Tags: #Drama, Romántico

Este muro de piedra ya era demasiado, y se sentía repentinamente tan cansada que le dolían hasta los huesos. ¿De qué le servía trabajar y luchar y agotarse? Al final de cada combate parecía que acechaba la derrota para burlarse de ella.

—No sé —dijo ella—. Pero que no se entere mi padre. Se preocuparía mucho.

—No se lo diré.

—¿Se lo ha dicho usted a alguien?

—No. He venido a usted directamente.

Sí, pensó ella, todos iban a ella directamente con las malas noticias; ya estaba harta...

—¿Dónde está el señor Wilkes? Acaso él pueda sugerir algo.

Will dirigió hacia ella su plácida mirada, y ella comprendió, lo mismo que el primer día de la llegada de Ashley, que Will lo sabía ya todo.

—Está en la huerta partiendo troncos de árbol. Oí los hachazos cuando metí el caballo en el establo. Pero no creo que él tenga más dinero que nosotros.

—Si deseo hablar con él sobre el particular puedo hacerlo, ¿verdad? —preguntó ella, poniéndose en pie y dando un puntapié al retazo de colchón que le cubría los pies.

Will no se molestó por el tono desabrido de la pregunta, y continuó frotándose las manos frente a la lumbre.

—Vale más que se ponga usted el mantón, señora Scarlett. En el exterior hace frío.

Pero ella salió sin el mantón, porque lo tenía arriba y su necesidad de ver a Ashley y contarle sus cuitas era demasiado urgente para permitir retrasos.

¡Qué suerte para ella si pudiese encontrarlo solo! Ni una sola vez había podido hablar con él a solas desde su regreso. Siempre se arracimaba toda la familia en derredor suyo; siempre encontraba a Melanie a su lado, tocándole el brazo de cuando en cuando como para asegurarse de que realmente estaba allí. El espectáculo de tales gestos posesivos había despertado en Scarlett toda la celosa animosidad que se había aletargado durante los meses en que creyó probable que Ashley hubiese muerto. Ahora estaba resuelta a verlo. Esta vez nadie le impediría hablar a solas con él.

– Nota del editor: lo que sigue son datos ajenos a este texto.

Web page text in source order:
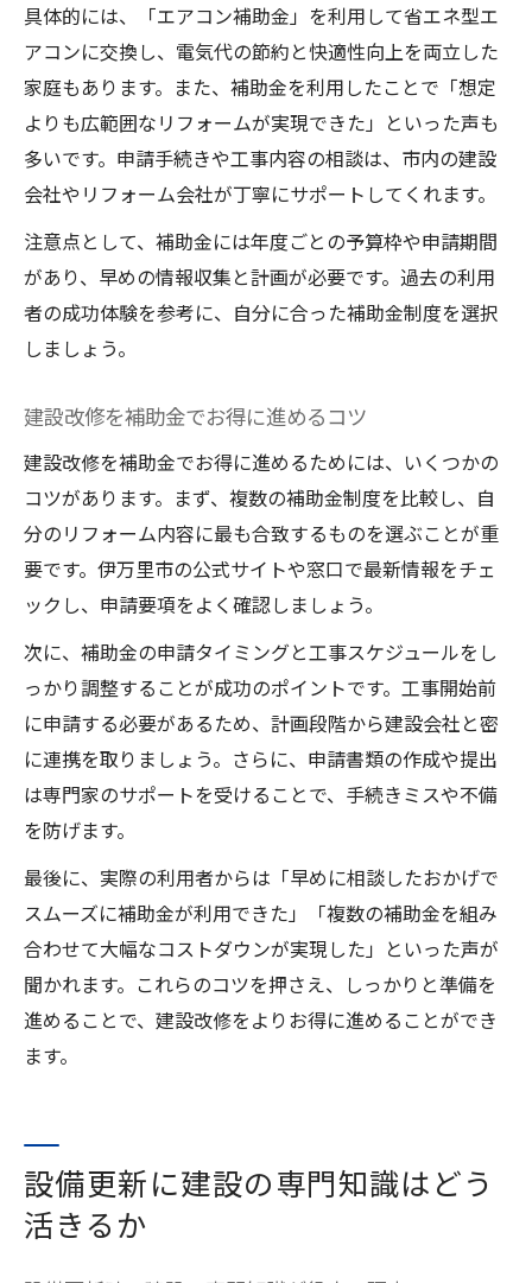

Atravesó el huerto, y los retoños desnudos y las húmedas hierbas mojaron sus pies. Podía oír cómo el hacha de Ashley resonaba al partir los troncos traídos del pantano. La renovación de las cercas que habían destruido los yanquis era tarea larga y pesada. Todas las tareas eran largas y pesadas, pensó ella con fatiga, y ¡estaba ya tan cansada, tan cansada, tan aburrida, tan irritada, tan harta de todo! Si al menos Ashley fuese su marido, en vez de serlo de Melanie, ¡qué alivio sentiría ella al poder ir a él y descansar su cabeza sobre su hombro, y llorar, y dejar en sus manos todo lo que la abrumaba, para que él se encargase de arreglarlo lo mejor posible!

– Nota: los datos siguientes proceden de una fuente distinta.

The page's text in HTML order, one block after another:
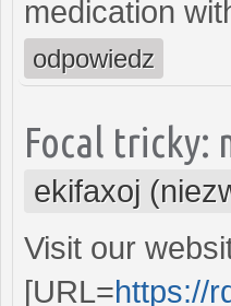
medication
odpowiedz
Focal tricky:
ekifaxoj
Visit our
[URL=https://

Rodeó un bosquecillo de granados que agitaban sus ramas al viento frío, y le vio, apoyado en el hacha, limpiándose la frente con el revés de la mano. Llevaba los restos de unos pantalones de color avellana y una camisa de Gerald, una camisa que, en días mejores, sólo servía para fiestas y días de gala, una camisa plisada que era demasiado corta para su actual portador. Había colgado la chaqueta de la rama de un árbol, porque el trabajo daba calor, y estaba tomándose un descanso cuando ella se acercó.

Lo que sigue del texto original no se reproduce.